Data items
━━━━━━

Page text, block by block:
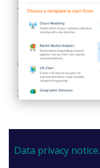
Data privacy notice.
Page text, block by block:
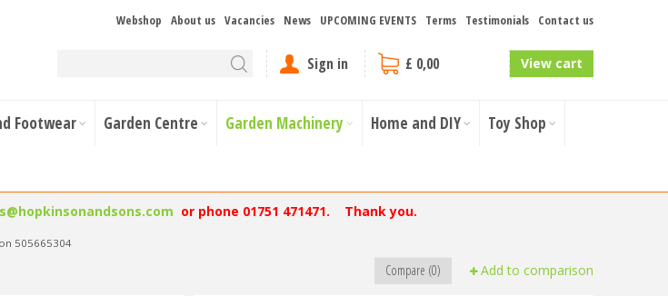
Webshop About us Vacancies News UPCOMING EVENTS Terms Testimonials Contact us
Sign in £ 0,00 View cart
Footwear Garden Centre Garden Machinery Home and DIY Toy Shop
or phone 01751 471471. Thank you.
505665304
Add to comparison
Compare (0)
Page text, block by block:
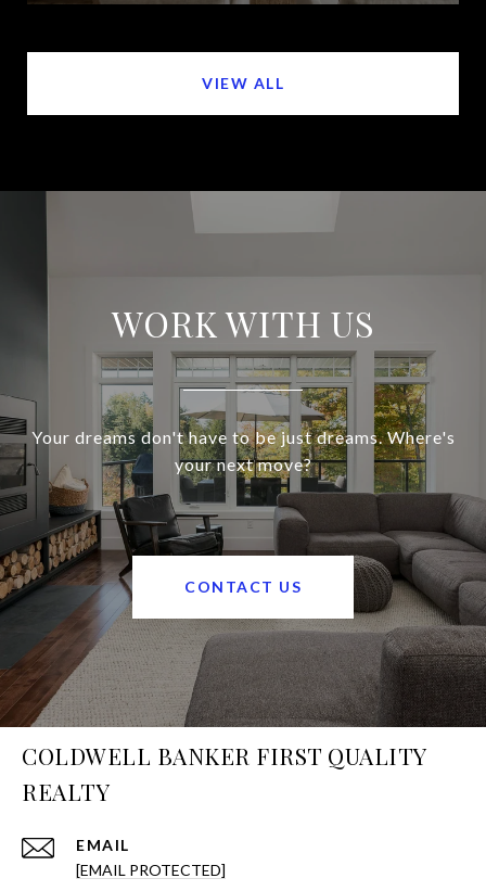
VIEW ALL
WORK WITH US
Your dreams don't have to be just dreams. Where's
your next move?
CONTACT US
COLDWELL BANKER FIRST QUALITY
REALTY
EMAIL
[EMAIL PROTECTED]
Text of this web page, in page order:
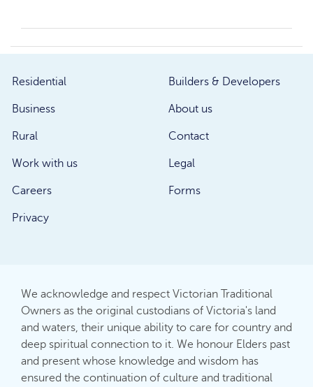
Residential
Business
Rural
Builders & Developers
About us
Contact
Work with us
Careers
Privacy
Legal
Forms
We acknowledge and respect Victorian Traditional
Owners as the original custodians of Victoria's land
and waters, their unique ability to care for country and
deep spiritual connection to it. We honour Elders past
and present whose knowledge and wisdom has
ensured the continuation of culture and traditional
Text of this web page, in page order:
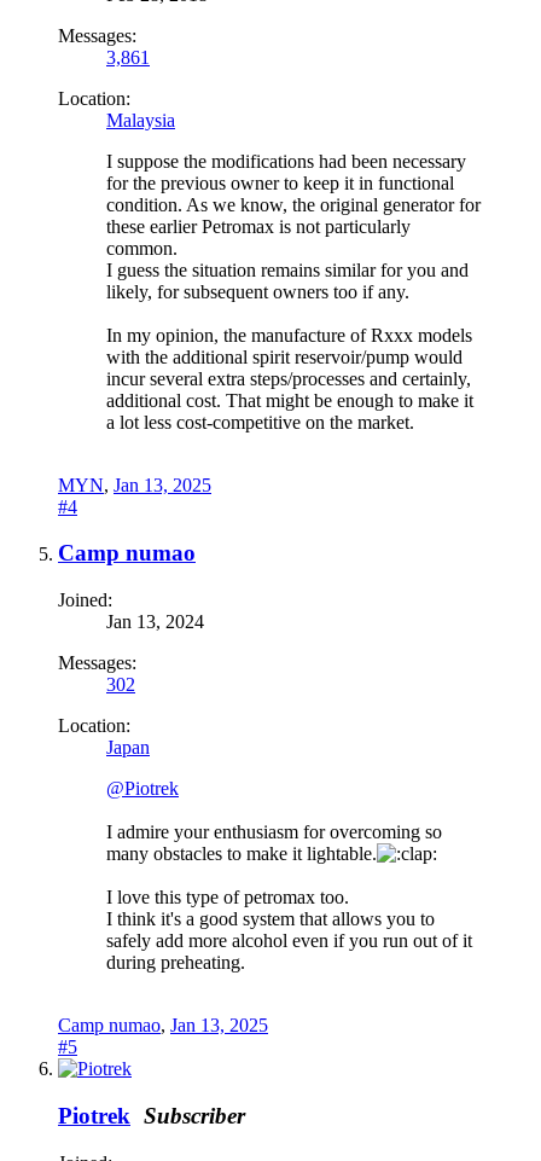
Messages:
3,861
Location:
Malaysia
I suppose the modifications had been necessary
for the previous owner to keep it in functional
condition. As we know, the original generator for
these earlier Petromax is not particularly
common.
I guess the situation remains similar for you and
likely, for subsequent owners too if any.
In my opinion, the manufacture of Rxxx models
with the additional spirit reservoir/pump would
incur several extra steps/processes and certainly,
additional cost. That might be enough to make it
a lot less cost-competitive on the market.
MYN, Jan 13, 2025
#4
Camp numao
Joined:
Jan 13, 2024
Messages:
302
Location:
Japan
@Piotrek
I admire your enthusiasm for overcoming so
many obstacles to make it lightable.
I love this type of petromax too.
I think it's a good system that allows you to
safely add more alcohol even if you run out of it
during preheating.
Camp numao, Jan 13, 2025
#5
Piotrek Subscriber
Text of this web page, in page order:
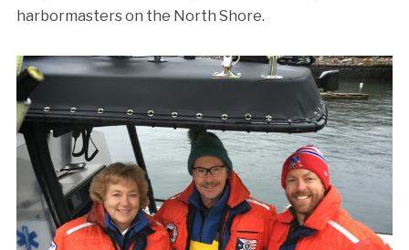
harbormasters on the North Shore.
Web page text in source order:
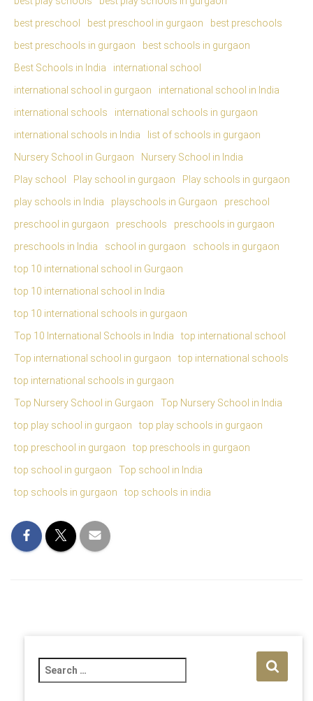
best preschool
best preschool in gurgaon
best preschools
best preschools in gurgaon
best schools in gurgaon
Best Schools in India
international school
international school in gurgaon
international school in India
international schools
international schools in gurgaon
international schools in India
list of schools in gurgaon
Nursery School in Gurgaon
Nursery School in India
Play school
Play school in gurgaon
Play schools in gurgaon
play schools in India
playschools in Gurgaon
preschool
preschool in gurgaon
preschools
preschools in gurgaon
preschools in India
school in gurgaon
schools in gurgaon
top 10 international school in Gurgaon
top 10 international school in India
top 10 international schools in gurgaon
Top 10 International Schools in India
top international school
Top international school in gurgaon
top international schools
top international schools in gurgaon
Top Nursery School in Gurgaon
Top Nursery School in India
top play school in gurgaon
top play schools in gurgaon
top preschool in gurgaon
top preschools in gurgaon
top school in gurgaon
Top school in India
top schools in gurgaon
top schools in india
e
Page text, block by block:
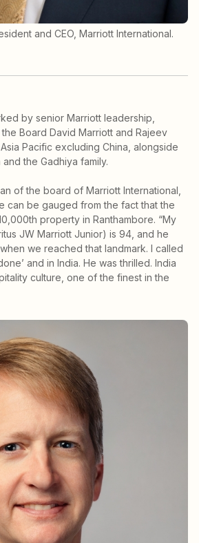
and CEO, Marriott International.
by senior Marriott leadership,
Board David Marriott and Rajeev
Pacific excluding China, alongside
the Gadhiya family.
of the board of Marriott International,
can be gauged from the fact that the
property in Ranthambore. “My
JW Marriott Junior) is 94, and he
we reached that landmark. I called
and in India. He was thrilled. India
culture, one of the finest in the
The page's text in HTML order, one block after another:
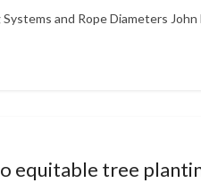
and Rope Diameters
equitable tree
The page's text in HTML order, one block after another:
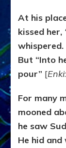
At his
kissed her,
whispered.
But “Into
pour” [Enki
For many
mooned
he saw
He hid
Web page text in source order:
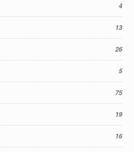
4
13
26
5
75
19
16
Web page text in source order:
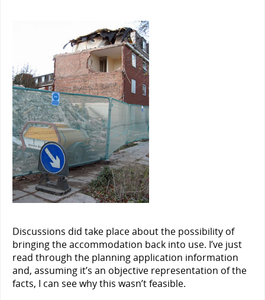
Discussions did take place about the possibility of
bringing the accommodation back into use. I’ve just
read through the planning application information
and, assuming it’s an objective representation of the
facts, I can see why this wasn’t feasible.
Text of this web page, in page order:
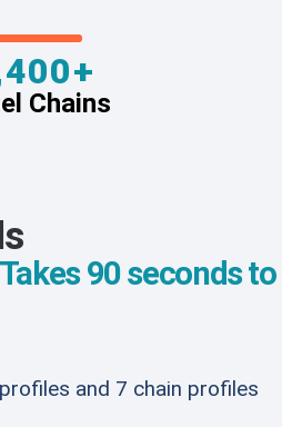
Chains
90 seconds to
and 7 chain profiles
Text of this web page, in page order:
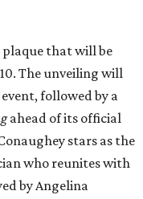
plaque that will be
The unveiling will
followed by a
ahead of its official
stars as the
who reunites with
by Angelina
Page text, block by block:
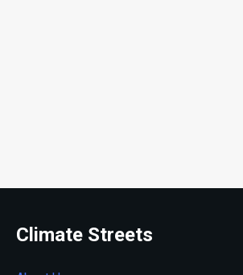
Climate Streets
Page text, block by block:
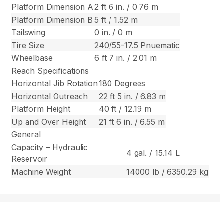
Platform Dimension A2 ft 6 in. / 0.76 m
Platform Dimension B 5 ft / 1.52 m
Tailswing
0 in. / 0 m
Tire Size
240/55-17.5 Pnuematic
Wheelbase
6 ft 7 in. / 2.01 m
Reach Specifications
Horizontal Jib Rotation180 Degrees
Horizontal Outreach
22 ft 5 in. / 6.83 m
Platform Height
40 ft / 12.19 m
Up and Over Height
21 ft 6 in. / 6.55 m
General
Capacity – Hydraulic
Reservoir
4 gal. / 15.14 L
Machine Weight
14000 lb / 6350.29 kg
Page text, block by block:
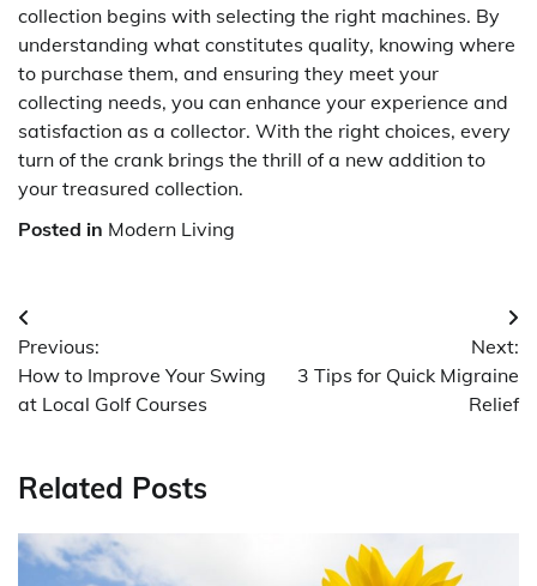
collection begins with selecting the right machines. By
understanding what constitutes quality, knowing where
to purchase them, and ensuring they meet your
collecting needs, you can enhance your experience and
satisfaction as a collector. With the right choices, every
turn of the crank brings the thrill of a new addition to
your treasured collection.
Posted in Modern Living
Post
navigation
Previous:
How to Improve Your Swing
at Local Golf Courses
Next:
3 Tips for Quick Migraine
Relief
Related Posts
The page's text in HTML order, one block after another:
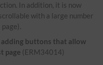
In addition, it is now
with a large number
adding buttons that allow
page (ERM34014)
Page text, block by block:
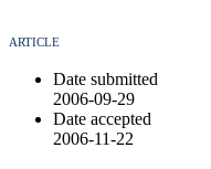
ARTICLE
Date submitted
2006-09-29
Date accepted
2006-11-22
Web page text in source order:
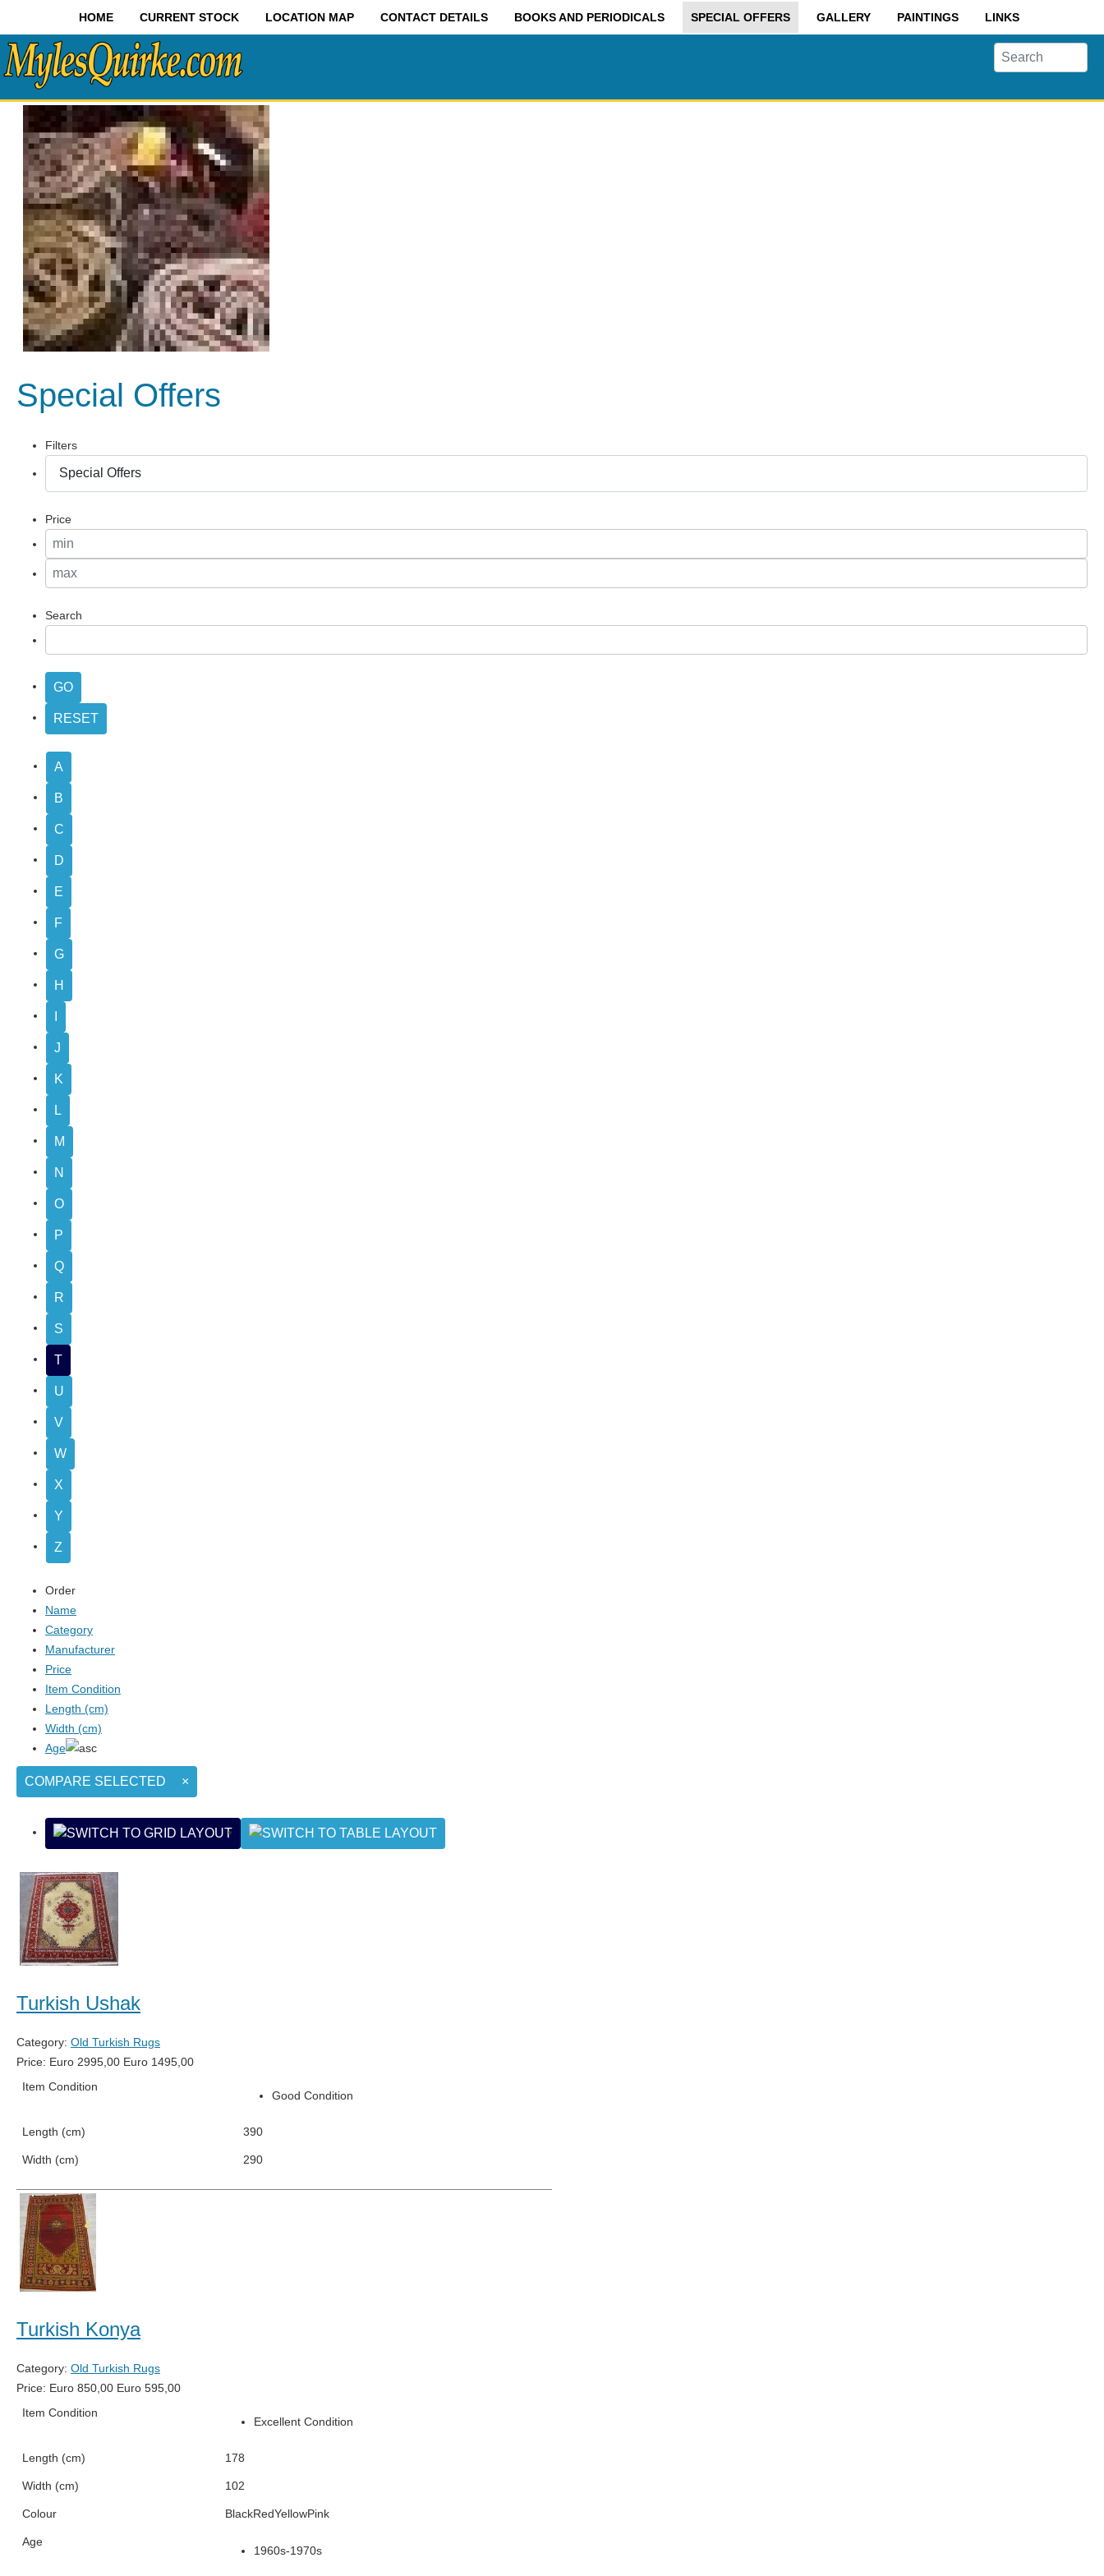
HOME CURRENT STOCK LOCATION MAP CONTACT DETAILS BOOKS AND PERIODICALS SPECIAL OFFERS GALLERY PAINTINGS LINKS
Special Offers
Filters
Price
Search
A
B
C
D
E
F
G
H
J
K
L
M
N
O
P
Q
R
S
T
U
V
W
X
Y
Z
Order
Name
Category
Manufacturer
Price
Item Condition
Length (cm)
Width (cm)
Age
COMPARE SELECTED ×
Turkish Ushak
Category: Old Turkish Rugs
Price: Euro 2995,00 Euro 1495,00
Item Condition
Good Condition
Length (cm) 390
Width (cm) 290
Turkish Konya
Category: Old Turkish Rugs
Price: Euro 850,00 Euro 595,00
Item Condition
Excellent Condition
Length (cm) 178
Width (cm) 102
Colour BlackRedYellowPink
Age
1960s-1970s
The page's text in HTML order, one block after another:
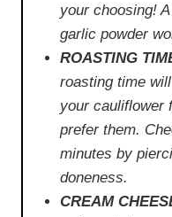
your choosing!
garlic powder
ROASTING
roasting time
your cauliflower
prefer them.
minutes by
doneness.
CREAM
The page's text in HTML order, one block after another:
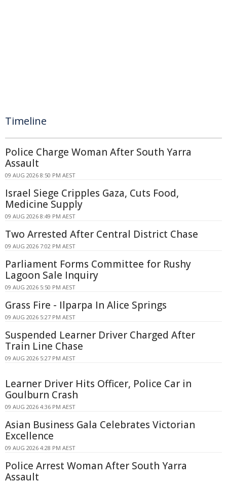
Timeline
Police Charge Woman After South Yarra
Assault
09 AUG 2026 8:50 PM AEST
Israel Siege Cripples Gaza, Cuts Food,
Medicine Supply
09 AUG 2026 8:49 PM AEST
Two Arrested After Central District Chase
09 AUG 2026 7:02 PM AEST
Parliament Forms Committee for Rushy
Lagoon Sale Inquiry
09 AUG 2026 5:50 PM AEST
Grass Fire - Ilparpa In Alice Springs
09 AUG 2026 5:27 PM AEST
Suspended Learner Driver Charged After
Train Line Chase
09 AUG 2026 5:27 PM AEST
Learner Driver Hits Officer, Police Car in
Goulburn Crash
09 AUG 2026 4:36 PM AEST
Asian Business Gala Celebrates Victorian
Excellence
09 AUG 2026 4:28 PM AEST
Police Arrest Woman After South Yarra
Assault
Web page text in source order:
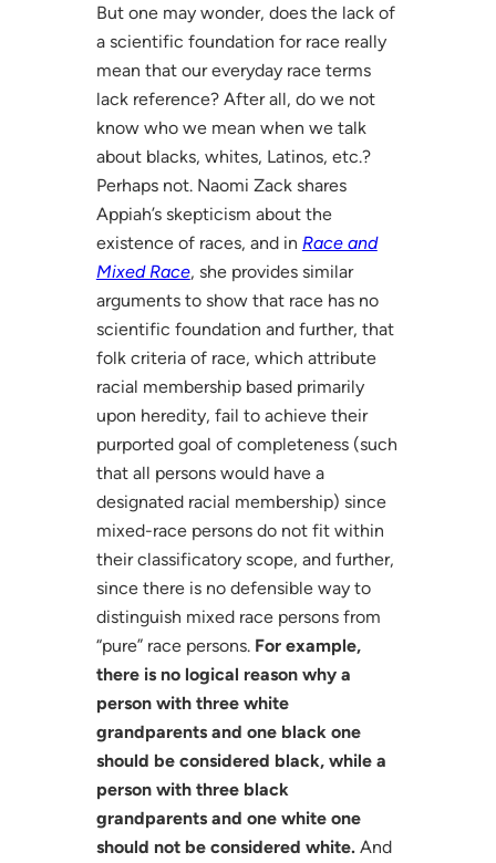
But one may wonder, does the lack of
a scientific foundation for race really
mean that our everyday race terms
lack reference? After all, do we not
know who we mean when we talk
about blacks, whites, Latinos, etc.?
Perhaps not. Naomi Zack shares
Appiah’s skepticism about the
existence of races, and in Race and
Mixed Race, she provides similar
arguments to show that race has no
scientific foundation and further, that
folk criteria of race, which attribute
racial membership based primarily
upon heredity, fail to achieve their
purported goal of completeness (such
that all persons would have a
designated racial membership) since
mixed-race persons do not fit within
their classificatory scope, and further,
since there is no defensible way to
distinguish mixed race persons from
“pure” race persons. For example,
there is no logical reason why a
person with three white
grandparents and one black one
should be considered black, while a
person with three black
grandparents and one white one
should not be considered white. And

━━━━━━

**Task item:** Show all lines from the data that contain "Horizontal".

**Answer to this problem:**
Horizontal Jib Rotation180 Degrees
Horizontal Outreach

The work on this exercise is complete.